# What are the best type of pots & pans to cook with?



## countryangels (Apr 12, 2007)

What are the healthiest type of pots & pans to cook with?
Are copper pots & pans healthy?? Free of lead & other unhealthy
components....Thank you


----------



## GibbieLulu (Jan 15, 2007)

It really depends on what you are cooking, and how you are cooking it.* Copper is the best for heat transferability, but pure copper can not be used to cook acidic foods.* The copper must be lined with either tin or aluminum. Really the best all around cookware is good old cast iron. It can be used in the oven, on the stove top, under a broiler, on an open fire grill, pretty much anything. It can be some upkeep, and they are heavy. If you want non-stick, look for anodized aluminum.

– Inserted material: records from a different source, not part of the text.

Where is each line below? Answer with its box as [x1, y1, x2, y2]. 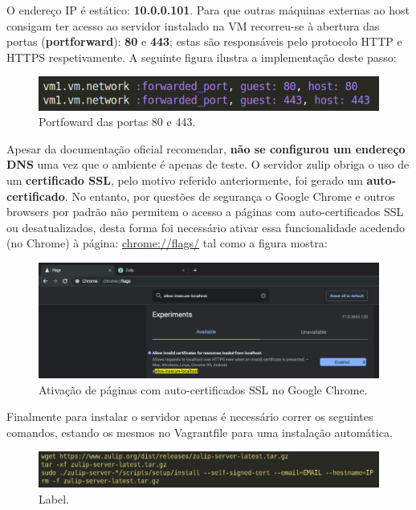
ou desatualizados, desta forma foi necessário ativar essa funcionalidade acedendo [6, 218, 406, 235]
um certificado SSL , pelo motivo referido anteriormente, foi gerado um [6, 171, 363, 188]
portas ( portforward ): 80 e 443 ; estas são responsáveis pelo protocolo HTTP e [6, 33, 402, 50]
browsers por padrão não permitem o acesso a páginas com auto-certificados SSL [6, 203, 404, 220]
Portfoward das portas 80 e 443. [39, 113, 196, 130]
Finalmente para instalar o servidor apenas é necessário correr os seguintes [6, 408, 373, 425]
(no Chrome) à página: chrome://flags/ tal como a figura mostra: [6, 235, 328, 251]
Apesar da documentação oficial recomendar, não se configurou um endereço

This is a baked on treatment, not sprayed on like the old teflon.

And also, like many other things, pay attention to price. If you buy cheap, lighweight pots and pans, they aren't going to last. It is really better to invest in something that will last a long time, preferably a brand with a good warranty.


----------



## cristeen (Jan 20, 2007)

My preferences are cast iron, copper-bottomed stainless, glass, ceramic.

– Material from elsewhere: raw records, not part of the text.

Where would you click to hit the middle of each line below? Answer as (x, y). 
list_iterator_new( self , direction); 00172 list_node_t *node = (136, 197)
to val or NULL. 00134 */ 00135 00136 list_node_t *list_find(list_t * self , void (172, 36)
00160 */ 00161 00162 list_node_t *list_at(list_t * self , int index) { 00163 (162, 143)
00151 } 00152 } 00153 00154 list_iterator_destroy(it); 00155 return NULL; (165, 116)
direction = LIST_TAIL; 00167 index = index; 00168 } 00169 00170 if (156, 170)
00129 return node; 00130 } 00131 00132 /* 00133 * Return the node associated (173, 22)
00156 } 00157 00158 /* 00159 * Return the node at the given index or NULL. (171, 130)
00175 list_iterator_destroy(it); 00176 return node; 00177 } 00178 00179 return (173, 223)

Cast iron gets the most use around here, I use stainless or glass for things that require boiling (water, stock, sauces, etc.). Glass or ceramic for baking mostly, but I do also have silicone muffin pans and silpat sheet pan liners.

I know lots of people like stoneware, but I don't. Enameled cast iron (Le Creuset) is also a favorite around here, with the heat stability of cast iron, but the versatility of stainless... I just haven't found the money to try it yet.


----------



## mamadelbosque (Feb 6, 2007)

I use my cast iron for most things, then have a few stainless steel pots for pasta, rice, and other stuff that requires boiling water... for bakeware I have mostly glass and some cast iron


----------



## Samjm (Mar 12, 2005)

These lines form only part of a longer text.